Unfortunately, many people who commission research fail to understand this last point and, when asked for their theories and hypotheses, say things like “I want the research to be objective … I don’t want to taint the research with my prejudices … you just do the research, I’ll work out it means.” However, these people fail to recognize that in doing so they are maximizing their chance of getting useless research (in other words, finding out they are in the hot air balloon).
Standard Research Process
Briefing: the client articulates what they want to know (i.e., their objectives for the research). Most of the time, they will either be conducting research to gain one or more of specific estimates (e.g., market share, advertising recall, predictions) or insights. This briefing can be done verbally or in writing; the written document is called a brief in England and Australia and a request for proposal (or, RFP) in the US.
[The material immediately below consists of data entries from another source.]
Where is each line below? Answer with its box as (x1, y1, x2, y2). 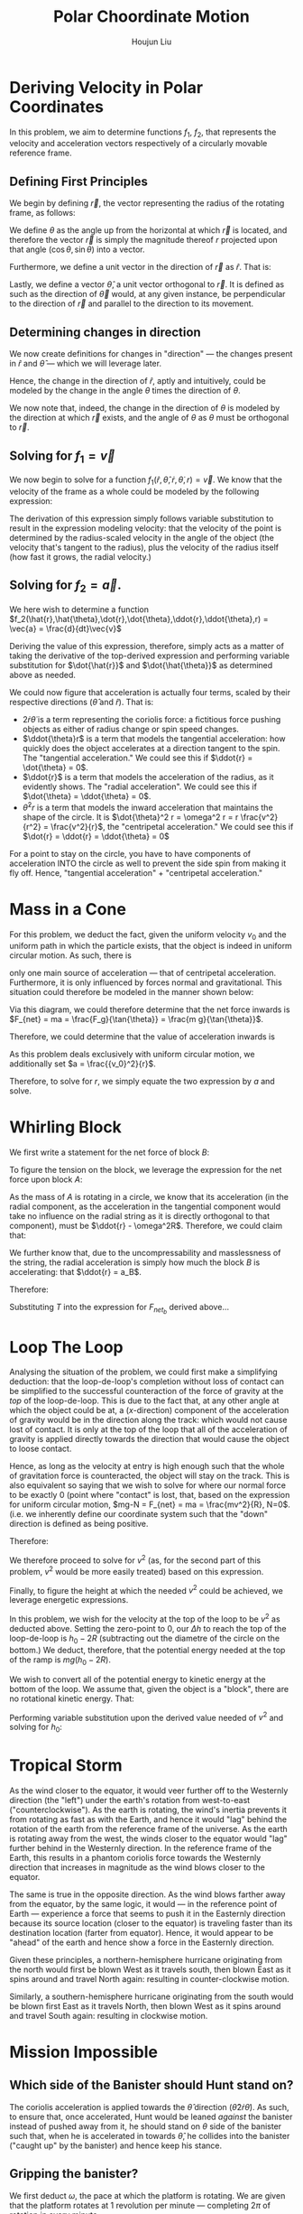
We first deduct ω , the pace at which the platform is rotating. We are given (9, 2190, 286, 2200)
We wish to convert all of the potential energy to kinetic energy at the (9, 1673, 266, 1685)
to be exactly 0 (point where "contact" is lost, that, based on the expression (9, 1490, 290, 1501)
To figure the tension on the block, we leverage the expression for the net (9, 1165, 282, 1176)
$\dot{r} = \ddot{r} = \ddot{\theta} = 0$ (22, 831, 170, 842)
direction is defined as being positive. (9, 1519, 149, 1530)
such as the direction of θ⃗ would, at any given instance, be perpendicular (9, 289, 286, 300)
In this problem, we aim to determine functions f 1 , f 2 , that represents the (9, 126, 277, 139)
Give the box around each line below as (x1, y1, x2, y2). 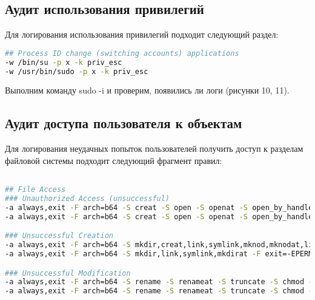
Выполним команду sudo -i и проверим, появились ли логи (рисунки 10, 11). (5, 84, 290, 97)
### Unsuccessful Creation (5, 231, 113, 240)
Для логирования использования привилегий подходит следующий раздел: (5, 28, 279, 41)
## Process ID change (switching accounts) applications (5, 49, 239, 58)
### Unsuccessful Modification (5, 268, 131, 278)
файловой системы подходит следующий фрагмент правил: (5, 154, 222, 166)
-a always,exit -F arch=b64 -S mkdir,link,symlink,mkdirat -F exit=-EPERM (5, 249, 313, 258)
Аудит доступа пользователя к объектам (5, 114, 242, 132)
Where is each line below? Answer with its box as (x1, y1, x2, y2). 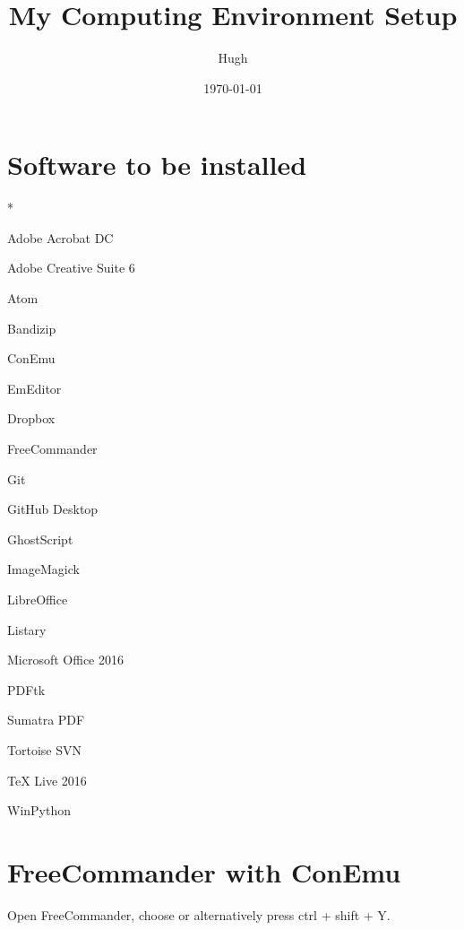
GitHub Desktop (7, 500, 99, 518)
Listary (7, 620, 47, 639)
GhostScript (7, 529, 73, 548)
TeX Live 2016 (7, 770, 87, 789)
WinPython (7, 801, 72, 820)
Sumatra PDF (7, 710, 85, 729)
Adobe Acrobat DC (7, 228, 114, 247)
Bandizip (7, 318, 56, 337)
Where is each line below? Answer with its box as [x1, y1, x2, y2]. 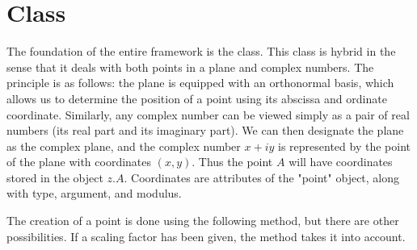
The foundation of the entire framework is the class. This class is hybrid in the [6, 43, 396, 60]
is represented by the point [278, 137, 411, 154]
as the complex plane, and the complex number [6, 137, 241, 154]
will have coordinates [289, 153, 393, 170]
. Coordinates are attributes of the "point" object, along [124, 169, 400, 185]
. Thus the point [192, 153, 273, 170]
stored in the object [6, 169, 103, 185]
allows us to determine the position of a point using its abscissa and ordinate [6, 90, 387, 106]
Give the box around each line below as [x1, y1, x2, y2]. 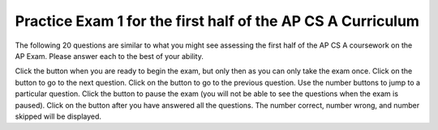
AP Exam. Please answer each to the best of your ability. [15, 51, 204, 61]
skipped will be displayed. [15, 111, 101, 121]
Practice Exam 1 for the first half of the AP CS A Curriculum [15, 12, 419, 30]
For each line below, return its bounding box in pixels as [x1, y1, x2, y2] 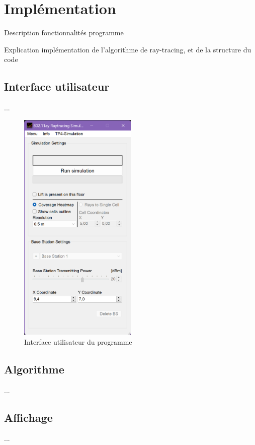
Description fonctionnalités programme [4, 27, 124, 38]
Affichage [4, 409, 53, 425]
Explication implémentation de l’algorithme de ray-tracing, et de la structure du [4, 44, 251, 54]
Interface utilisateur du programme [24, 336, 132, 347]

Project scoping: the researcher works out what the client needs. The project scoping needs to find one or more of: all the estimates the client requires; any hypotheses or theories of the client, and the behavior(s) in the market that the client wishes to change (most commonly, brand choice).
Research design: the plan by which estimates are going to be computed and models refined. Research designs are sometimes referred to as research methodologies. The 6Ws is a good aid memoir for making sure that all the detail of the research design has been thought through:
Who should be interviewed? What information should be obtained? When should the data be collected? Where should the data be collected? Why should the data be collected? What way should it be collected?
Proposal: this describes the research design to the client, along with pricing and timings. It is primarily a sales document. It is typically about six to twelve pages in length, but it can be as short as a one line email or as long as several hundred pages.
Instrument design: questionnaires are written for quantitative research, data capture specifications for observational studies and discussion guides for focus groups and depths (in-depth interviews). See Basic Questionnaires and Advanced Questions and Questionnaires for more information.
Data collection: interviewing and/or observation (e.g., recording where people go in a shopping center). This will typically involve qualitative research, conducting a quantitative survey with a questionnaire or a both of these activities.
Data processing: erroneous data is identified and either deleted or corrected (cleaned), and text data is turned into categorical data (coded).
Weighting: the distribution of the sample on key variables is compared to what is believed to be the correct distribution; if the distributions differ, a weight is computed to correct the sample (this is discussed in more detail in the next chapter).
Analysis: estimates are computed and models are refined. This can take many months, in the case of large strategic pieces and government reports, or may be as limited as a bit of reflection in the shower for a fast turnaround qualitative study. This is discussed in more detail in Basic Data Analysis and Advanced Data Analysis
Reporting: sharing the results with the client. Most of the time this is done with a presentation and a PowerPoint document, and perhaps an online dashboard.